- Born: March 11, 1982 (age 44) Summit, New Jersey, U.S.
- Years active: 1995–present
- Spouse: Brant Hively ​(m. 2014)​

= Lindsey McKeon =

American actress

Lindsey McKeon (born March 11, 1982) is an American actress. She is known for her roles as Marah Lewis on Guiding Light and Taylor James on One Tree Hill.

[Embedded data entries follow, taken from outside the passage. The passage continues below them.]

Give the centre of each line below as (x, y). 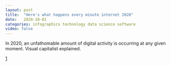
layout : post (19, 10)
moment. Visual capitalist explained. (43, 49)
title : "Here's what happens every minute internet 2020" (69, 15)
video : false (19, 29)
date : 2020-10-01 (26, 19)
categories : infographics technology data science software (71, 24)
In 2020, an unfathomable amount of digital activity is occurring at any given (86, 43)
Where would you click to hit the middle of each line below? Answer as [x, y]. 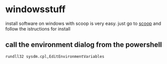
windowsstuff [35, 9]
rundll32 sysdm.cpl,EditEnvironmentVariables [55, 56]
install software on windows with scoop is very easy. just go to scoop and [83, 23]
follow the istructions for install [38, 28]
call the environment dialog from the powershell [84, 45]
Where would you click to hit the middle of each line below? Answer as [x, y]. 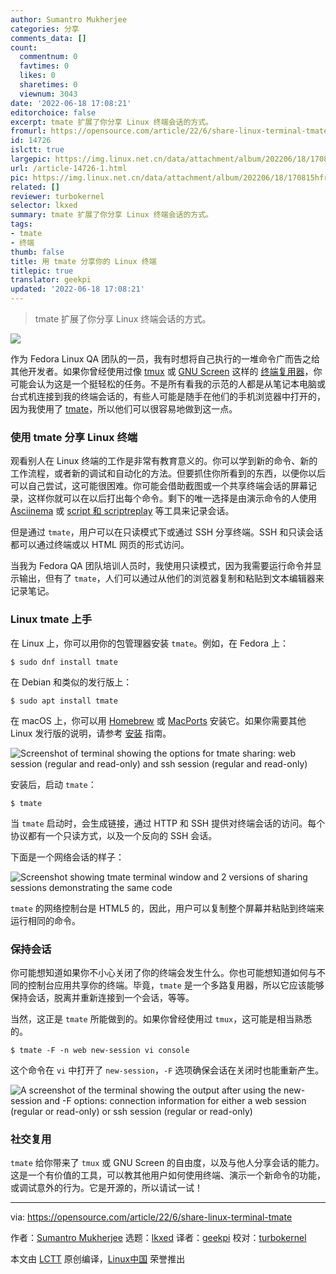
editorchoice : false [53, 112]
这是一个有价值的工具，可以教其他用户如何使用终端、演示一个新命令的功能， [168, 1175]
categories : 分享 [45, 29]
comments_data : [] [48, 38]
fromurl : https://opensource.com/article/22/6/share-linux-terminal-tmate [169, 131]
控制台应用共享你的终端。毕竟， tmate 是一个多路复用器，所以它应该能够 [176, 985]
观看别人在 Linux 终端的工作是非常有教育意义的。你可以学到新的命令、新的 [164, 461]
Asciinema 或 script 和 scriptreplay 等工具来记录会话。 [122, 511]
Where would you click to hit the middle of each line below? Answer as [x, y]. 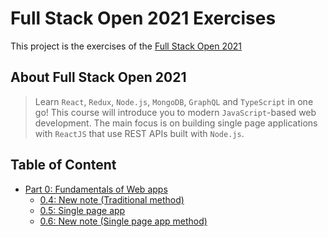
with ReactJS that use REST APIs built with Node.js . [139, 133]
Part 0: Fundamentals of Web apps [96, 189]
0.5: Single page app [82, 210]
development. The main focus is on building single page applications [176, 123]
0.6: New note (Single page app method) [123, 221]
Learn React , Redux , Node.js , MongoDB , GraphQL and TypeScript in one [174, 101]
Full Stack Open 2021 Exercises [143, 18]
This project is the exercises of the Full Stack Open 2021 [126, 46]
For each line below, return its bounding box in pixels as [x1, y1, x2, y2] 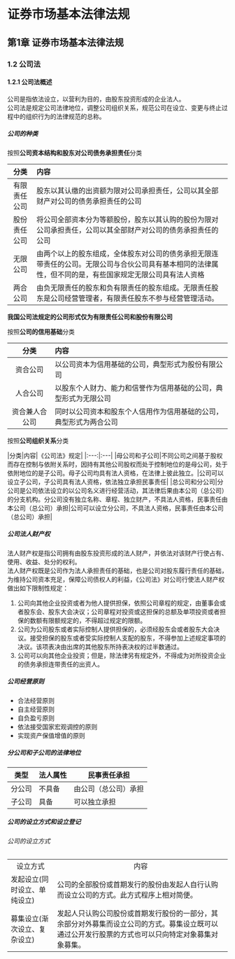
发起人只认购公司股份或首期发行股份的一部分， [57, 909, 212, 918]
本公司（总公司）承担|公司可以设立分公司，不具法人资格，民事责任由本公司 [7, 503, 224, 512]
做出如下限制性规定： [7, 584, 69, 592]
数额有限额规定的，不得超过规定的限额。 [29, 616, 147, 624]
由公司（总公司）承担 [73, 783, 145, 793]
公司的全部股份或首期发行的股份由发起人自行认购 [57, 880, 219, 890]
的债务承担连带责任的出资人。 [17, 659, 104, 668]
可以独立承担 [73, 797, 117, 806]
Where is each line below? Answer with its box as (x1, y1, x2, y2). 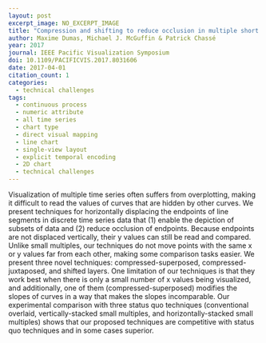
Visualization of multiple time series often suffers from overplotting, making (8, 189, 256, 199)
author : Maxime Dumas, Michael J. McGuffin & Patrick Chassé (8, 34, 216, 42)
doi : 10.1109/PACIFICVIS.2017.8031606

She previously starred on Saved by the Bell: The New Class as Katie Peterson from 1996–2000.

==Early life==
McKeon was born March 11, 1982, in Summit, New Jersey.

==Career==
McKeon starred on Saved by the Bell: The New Class, playing Katie Peterson, debuting with the series' fourth season in 1996 and continuing until the series ended in 2000. She joined the CBS daytime soap opera Guiding Light in November 2001, playing the character of Marah Lewis until 2004. In a June 2002 Victoria Advocate article, McKeon said of her character, Marah, "She could definitely make some smarter choices where men are concerned, but couldn't we all?" and "I just hope she's learned as much as I have after going through all of this."

McKeon has appeared as a series regular in Fox's The Opposite Sex and had a recurring role on Boy Meets World. Additional television credits include the lead in Class Warfare, a USA Network movie-of-the-week, and episodes of It's Always Sunny in Philadelphia, Grounded for Life, Maybe It's Me, Special Unit 2, 3rd Rock from the Sun, House, and Odd Man Out.

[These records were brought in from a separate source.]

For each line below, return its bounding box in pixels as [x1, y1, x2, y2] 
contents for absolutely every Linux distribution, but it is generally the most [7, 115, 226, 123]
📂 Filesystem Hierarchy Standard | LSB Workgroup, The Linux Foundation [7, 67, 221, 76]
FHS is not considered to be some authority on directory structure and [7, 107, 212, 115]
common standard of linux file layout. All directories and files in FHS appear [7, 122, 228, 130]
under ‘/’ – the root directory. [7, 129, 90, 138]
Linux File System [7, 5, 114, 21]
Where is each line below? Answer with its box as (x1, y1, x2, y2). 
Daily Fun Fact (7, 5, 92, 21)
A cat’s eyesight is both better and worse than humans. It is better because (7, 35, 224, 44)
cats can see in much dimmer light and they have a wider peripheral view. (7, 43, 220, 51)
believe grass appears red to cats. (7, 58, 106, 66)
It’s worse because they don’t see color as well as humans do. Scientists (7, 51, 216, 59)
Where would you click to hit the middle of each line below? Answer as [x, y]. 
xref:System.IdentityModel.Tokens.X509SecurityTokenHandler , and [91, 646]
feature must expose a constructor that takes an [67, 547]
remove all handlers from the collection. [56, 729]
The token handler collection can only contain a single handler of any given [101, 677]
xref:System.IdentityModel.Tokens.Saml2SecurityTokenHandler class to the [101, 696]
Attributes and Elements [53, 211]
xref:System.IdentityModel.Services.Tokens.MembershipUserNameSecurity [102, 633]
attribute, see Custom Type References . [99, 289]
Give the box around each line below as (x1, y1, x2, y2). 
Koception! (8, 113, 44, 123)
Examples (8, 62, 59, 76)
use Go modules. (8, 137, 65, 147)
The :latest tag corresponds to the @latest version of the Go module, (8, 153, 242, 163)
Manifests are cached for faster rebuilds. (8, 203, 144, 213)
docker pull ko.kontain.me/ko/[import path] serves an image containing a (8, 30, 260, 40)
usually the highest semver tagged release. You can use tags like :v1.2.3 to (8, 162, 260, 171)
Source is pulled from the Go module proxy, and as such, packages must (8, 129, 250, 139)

She also made guest appearances on the shows Supernatural and Veronica Mars, and on One Tree Hill as Taylor James, the sister of Haley James Scott played by fellow Guiding Light alumnus Bethany Joy Galeotti. Her film credits include Shredder and Class Warfare.

==Personal life==
In the late 1990s, McKeon was involved with Scott Ashley Sterling (son of Donald Sterling). The day she broke up with Sterling, a fight ensued between him and his friend Philip Scheid, who Sterling thought was trying to steal Mckeon from him, resulting in Scheid being shot by Sterling with a shotgun.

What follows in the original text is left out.